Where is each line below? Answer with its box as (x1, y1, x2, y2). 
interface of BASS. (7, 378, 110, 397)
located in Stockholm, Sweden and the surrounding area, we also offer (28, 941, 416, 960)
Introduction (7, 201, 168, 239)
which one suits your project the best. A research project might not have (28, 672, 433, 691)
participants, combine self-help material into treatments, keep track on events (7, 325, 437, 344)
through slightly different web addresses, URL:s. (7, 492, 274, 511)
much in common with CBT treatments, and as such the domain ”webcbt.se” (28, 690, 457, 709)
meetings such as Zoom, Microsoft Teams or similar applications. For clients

* * * * *

WHAT IS REQUIRED
Your answer must be the lines from the first line of the records through the line containing "through slightly different", copied exactly.

TASK OUTPUT
Where is each line below? Answer with its box as (x1, y1, x2, y2). 
interface of BASS. (7, 378, 110, 397)
located in Stockholm, Sweden and the surrounding area, we also offer (28, 941, 416, 960)
Introduction (7, 201, 168, 239)
which one suits your project the best. A research project might not have (28, 672, 433, 691)
participants, combine self-help material into treatments, keep track on events (7, 325, 437, 344)
through slightly different web addresses, URL:s. (7, 492, 274, 511)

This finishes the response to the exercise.